Miembro de la generación del crack, Pedro Ángel Palou dedica un largo ensayo crítico a Terra Nostra. Desde su punto de vista, Terra Nostra es una de las grandes novelas hispanoamericanas del siglo XX, más aún, piensa que es una de las más grandes obras narrativas en cualquier lengua. No solo la considera una obra literaria sino una obra que aporta conocimiento, aunque este punto nunca ha quedado claro. No escatima elogios Palou a la novela de Fuentes.

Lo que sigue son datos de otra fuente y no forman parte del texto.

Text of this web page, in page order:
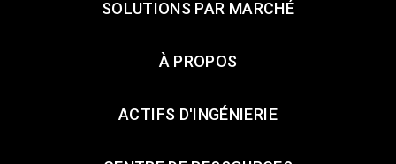
SOLUTIONS PAR MARCHÉ
À PROPOS
ACTIFS D'INGÉNIERIE
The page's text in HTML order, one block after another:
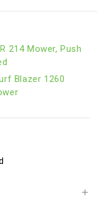
214 Mower, Push
Blazer 1260
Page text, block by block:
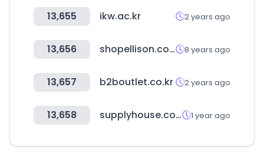
13,655 ikw.ac.kr 2 years ago
13,656 shopellison.com 8 years ago
13,657 b2boutlet.co.kr 2 years ago
13,658 supplyhouse.com 1 year ago
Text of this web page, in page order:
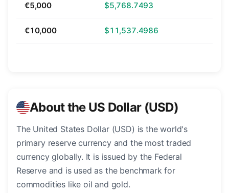
€5,000 $5,768.7493
€10,000 $11,537.4986
About the US Dollar (USD)
The United States Dollar (USD) is the world's
primary reserve currency and the most traded
currency globally. It is issued by the Federal
Reserve and is used as the benchmark for
commodities like oil and gold.
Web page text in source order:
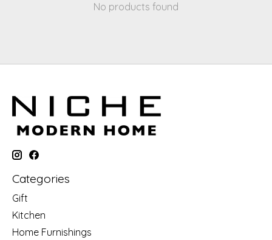
No products found
Categories
Gift
Kitchen
Home Furnishings

Terra Nostra es una de las novelas más ambiciosas que se han escrito en México. Pocas novelas hispanoamericanas se le comparan en su vocación totalizadora. Carlos Monsiváis bromeaba al decir que hacía falta una beca para leerla. Terra Nostra es una obra de difícil lectura. La cronología da brincos de siglos, de manera absolutamente laberíntica. Los personajes se desdoblan en un juego de espejos inacabable. Las identidades se trastocan. Mitología, historia, sueños y literatura se mezclan indiscriminadamente en esta novela mestiza. Incrustadas a su vasto cuerpo de cetáceo narrativo, Terra Nostra incorpora varias unidades aisladas y autosuficientes (cuentos) que destacan entre la mejor escritura de Fuentes, que es un maestro de la narrativa breve (Agua quemada, Aura). Se trata de una novela barroca e imposible. Ambiciosa. Una novela coral. Polifónica. Carnavalesca. Una novela total. Abarca cinco siglos de historia de España y América Latina. Así como Rayuela contiene en sí misma una sección de capítulos críticos (“De otros lados”) que proponen maneras de interpretar la novela bajo la forma de notas de Morelli, Terra Nostra debe leerse al mismo tiempo que Cervantes o la crítica de la lectura, como espejo crítico, un precioso y agudo libro de ensayos que fueron escritos a la par de su majestuosa y monstruosa novela.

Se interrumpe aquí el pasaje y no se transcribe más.